You're right, nonlinear systems in this context means 'time-independent systems of equations.' ODESystems can have linear or nonlinear differential equations. The 'nonlinear' here is to distinguish from linear systems of time independent equations' (ie, linear algebra). The error is happening b/c you are supplying too many arguments to the constructor.

Have a look at the tutorial for NonlinearSystems for an example.

JKRT commented 3 years ago

the documentation about the non-linear systems currently does not involve systems depending on time.

You're right, nonlinear systems in this context means 'time-independent systems of equations.' ODESystems can have linear or nonlinear differential equations. The 'nonlinear' here is to distinguish from linear systems of time independent equations' (ie, linear algebra). The error is happening b/c you are supplying too many arguments to the constructor.

Have a look at the tutorial for NonlinearSystems for an example.

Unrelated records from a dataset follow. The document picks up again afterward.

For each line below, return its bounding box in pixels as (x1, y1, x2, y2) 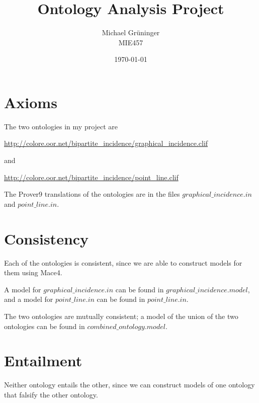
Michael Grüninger (102, 27, 160, 38)
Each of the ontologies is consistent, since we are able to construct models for (4, 257, 242, 268)
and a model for (4, 294, 53, 304)
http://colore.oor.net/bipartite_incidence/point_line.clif (4, 172, 179, 182)
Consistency (4, 228, 89, 249)
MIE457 (118, 37, 143, 47)
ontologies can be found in (4, 320, 85, 331)
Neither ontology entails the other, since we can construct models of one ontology (4, 379, 255, 390)
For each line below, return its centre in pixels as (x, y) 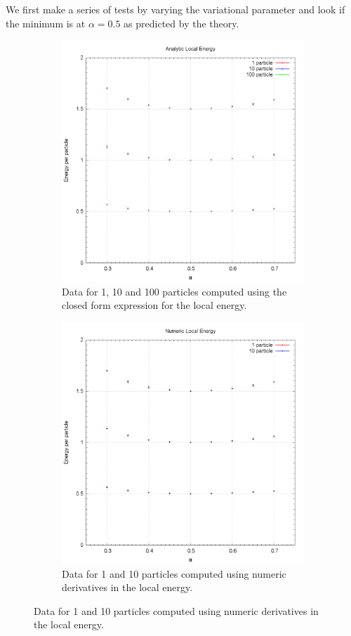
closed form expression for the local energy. (154, 305)
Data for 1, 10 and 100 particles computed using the (174, 291)
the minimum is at (46, 23)
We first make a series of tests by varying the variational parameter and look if (175, 9)
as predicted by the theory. (181, 23)
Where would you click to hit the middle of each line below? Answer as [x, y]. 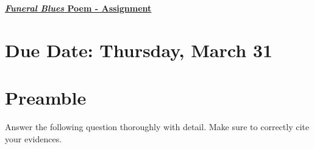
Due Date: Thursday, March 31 [139, 50]
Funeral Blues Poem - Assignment [78, 8]
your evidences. [34, 138]
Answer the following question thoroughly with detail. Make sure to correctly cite [157, 127]
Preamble [46, 98]
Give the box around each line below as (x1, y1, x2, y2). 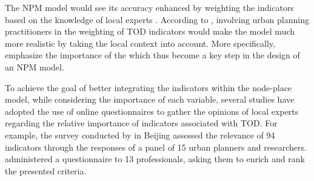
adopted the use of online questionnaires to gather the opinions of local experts (5, 104, 299, 117)
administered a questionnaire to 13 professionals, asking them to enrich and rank (5, 152, 305, 165)
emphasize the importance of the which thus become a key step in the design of (5, 49, 300, 61)
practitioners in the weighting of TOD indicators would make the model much (5, 25, 295, 38)
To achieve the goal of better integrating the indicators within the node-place (5, 81, 292, 94)
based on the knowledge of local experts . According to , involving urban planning (5, 13, 309, 26)
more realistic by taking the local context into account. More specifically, (5, 36, 275, 49)
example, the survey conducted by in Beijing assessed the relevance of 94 (5, 128, 275, 141)
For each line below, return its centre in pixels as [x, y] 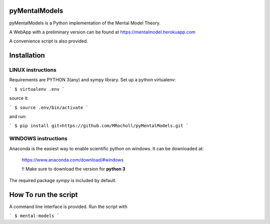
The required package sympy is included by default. [63, 180]
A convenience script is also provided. [49, 41]
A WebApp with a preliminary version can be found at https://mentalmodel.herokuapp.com [102, 32]
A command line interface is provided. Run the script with [68, 207]
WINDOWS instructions [38, 139]
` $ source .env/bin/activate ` [49, 108]
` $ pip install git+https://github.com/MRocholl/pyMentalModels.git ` [99, 126]
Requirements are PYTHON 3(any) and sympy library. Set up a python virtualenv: [92, 80]
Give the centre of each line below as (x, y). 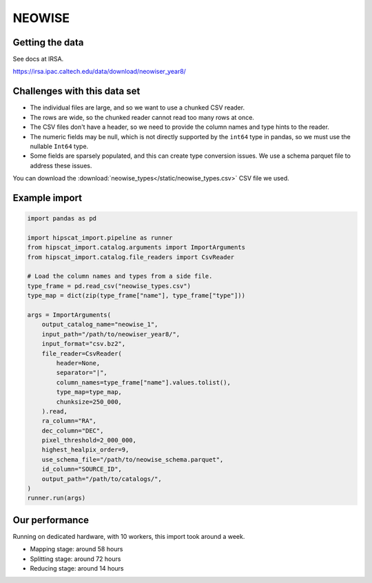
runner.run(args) (56, 498)
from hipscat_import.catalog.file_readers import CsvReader (131, 257)
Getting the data (48, 42)
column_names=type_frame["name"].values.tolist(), (143, 382)
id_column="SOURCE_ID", (82, 469)
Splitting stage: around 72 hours (75, 559)
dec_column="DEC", (73, 430)
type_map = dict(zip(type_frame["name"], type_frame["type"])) (136, 296)
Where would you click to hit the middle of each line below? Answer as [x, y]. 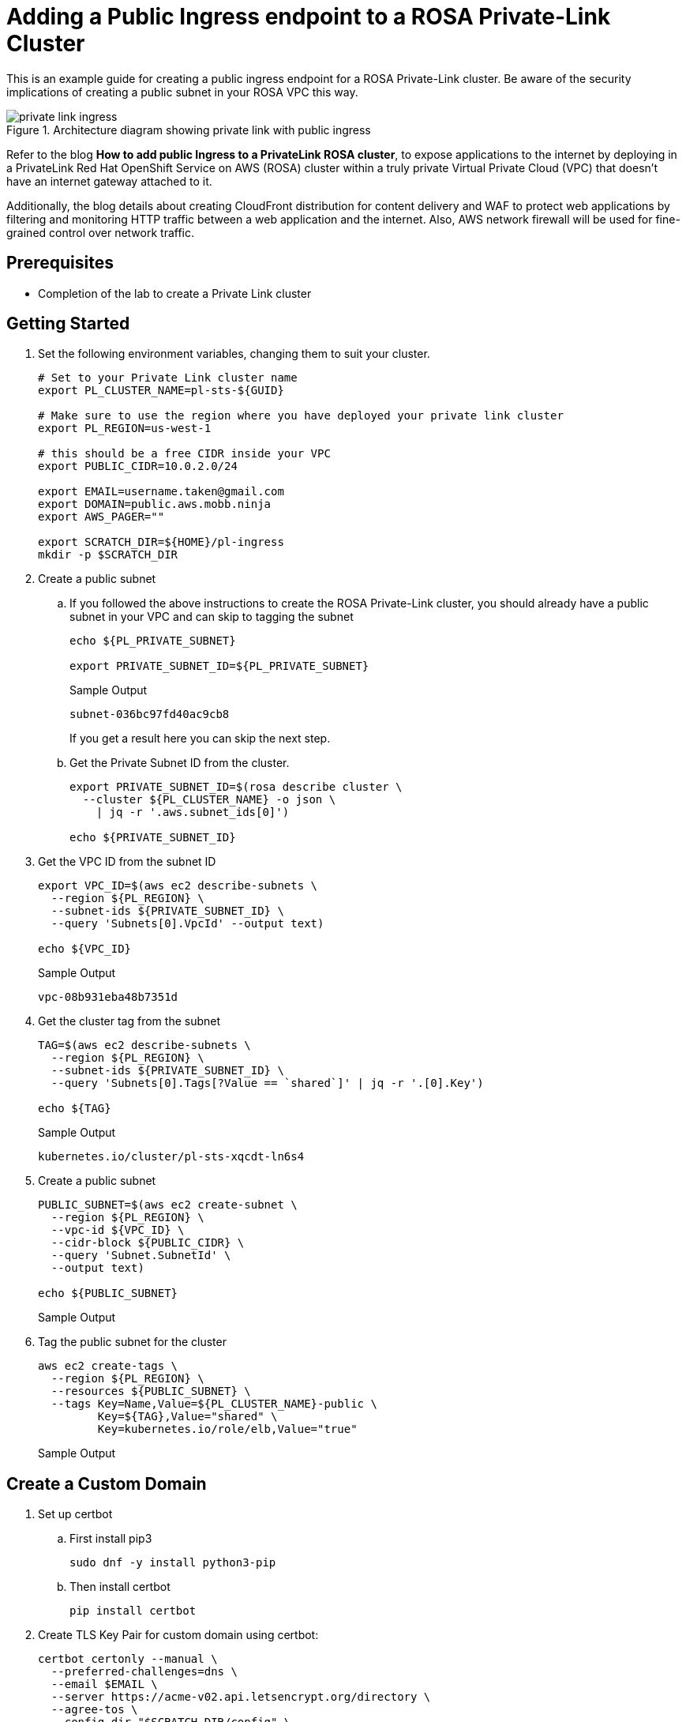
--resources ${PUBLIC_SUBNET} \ [151, 1391]
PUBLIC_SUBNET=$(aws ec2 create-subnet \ [168, 1205]
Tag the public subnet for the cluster [132, 1342]
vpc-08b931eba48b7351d [108, 997]
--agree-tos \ [94, 1710]
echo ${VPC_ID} [85, 949]
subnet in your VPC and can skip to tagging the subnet [212, 617]
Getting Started [68, 324]
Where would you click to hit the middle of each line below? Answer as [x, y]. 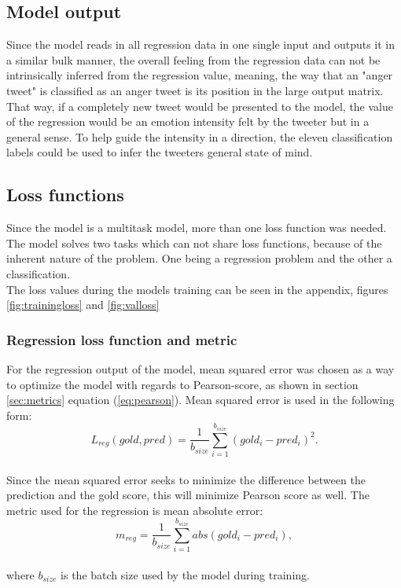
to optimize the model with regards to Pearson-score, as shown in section [182, 384]
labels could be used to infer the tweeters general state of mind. [160, 152]
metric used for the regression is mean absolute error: [135, 510]
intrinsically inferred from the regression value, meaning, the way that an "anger [200, 75]
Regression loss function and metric [122, 339]
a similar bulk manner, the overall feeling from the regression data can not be [193, 59]
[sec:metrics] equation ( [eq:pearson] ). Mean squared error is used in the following [200, 400]
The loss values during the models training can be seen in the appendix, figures [197, 289]
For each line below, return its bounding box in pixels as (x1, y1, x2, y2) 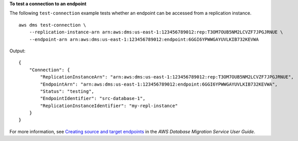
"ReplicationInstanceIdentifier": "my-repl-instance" (40, 103, 178, 109)
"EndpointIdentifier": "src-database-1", (40, 95, 146, 102)
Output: (9, 48, 26, 54)
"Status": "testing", (40, 88, 95, 94)
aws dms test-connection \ (18, 22, 87, 28)
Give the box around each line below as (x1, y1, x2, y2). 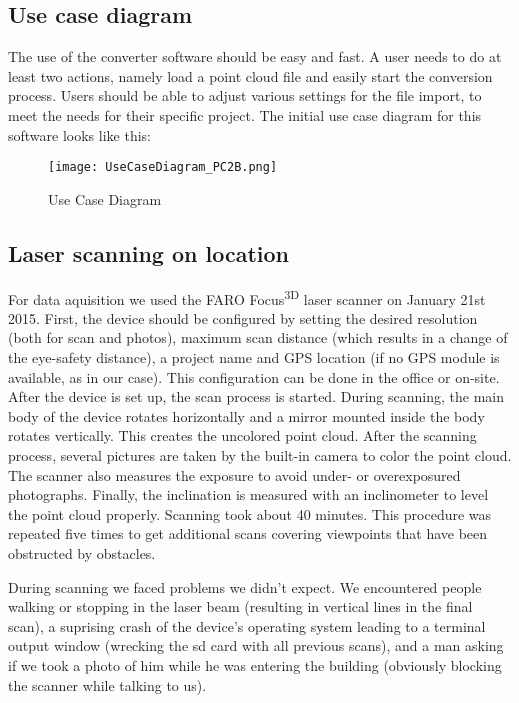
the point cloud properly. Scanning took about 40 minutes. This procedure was (8, 503, 492, 524)
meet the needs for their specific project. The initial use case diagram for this (8, 104, 482, 125)
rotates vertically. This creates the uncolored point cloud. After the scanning (8, 425, 477, 446)
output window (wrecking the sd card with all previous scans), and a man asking (8, 635, 504, 656)
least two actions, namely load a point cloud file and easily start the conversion (8, 65, 493, 86)
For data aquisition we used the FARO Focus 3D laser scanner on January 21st (8, 285, 486, 309)
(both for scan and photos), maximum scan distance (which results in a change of (8, 327, 508, 348)
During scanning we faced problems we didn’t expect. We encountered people (8, 576, 482, 597)
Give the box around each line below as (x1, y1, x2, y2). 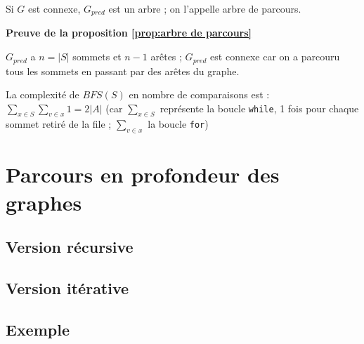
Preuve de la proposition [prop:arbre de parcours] (6, 25, 252, 40)
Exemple (6, 318, 70, 340)
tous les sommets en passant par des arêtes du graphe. (6, 63, 240, 78)
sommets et (72, 49, 122, 64)
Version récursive (6, 236, 134, 258)
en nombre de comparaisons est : (129, 87, 270, 102)
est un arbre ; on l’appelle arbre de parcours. (108, 1, 301, 15)
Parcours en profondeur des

Right, thanks for clarifying! I went with what I had above after reading Yingbos comment here: https://github.com/SciML/ModelingToolkit.jl/issues/969

Next try, change it to an ODESystem (However, it has only one linear (algebraic) equation, no differential terms. Which makes it a DAE with the set of differential equations = ∅):

using ModelingToolkit
using DiffEqBase
using DifferentialEquations

function Model(tspan = (0.0, 1.0))
    pars = ModelingToolkit.@parameters(begin
        (a, t)
    end)
    vars = ModelingToolkit.@variables(begin 
        (x(t),)
    end)
    eqs = [begin
        0 ~ -x + t + 1
    end]
    nonLinearSystem =
        ModelingToolkit.ODESystem(eqs, t, vars, pars, name = :($(Symbol("Model"))))
    pars = Dict(begin
        a => float(begin
            1.0
        end)
    end, t => tspan[1])
    initialValues = [begin
        x => begin
            1.0
        end
    end]
    problem = ModelingToolkit.ODEProblem(nonLinearSystem, initialValues, tspan, pars)
    return problem
end
problem = Model()
function Simulate(tspan = (0.0, 1.0))
    solve(problem, tspan = tspan)
end
t: 9-element Vector{Float64}:
  0.0
  1.0e-6
  1.1e-5
  0.00011099999999999999
  0.0011109999999999998
  0.011110999999999996
  0.11111099999999996
  1.1111109999999995
 10.0
u: 9-element Vector{Vector{Float64}}:
 [1.0]
 [1.0]
 [1.0]
 [1.0]
 [1.0]
 [1.0]
 [1.0]
 [1.0]
 [1.0]

This does not behave as I would expect, for instance in Modelica the corresponding model is written as:

model StraightLine
  Real x;
equation 
  0 = -x + time + 1;
end StraightLine;
lamorton commented 3 years ago

The mistaken output here is because you are putting t in the vector of parameters and supplying an initial value for t. When you do that, it freezes time. This is #1063, which is now fixed. Try updating ModelingToolkit to the latest version, you should get an error message at this line:

ModelingToolkit.ODESystem(eqs, t, vars, pars, name = :($(Symbol("Model"))))

Your fix is to do:

    pars = @parameters((a,))
   @parameters t

so that you don't count time as a parameter.

YingboMa commented 3 years ago

Could you file a PR to document this if it's not documented already?

lamorton commented 3 years ago

I think we can close this now that #1091, #1079, and #1064 are merged.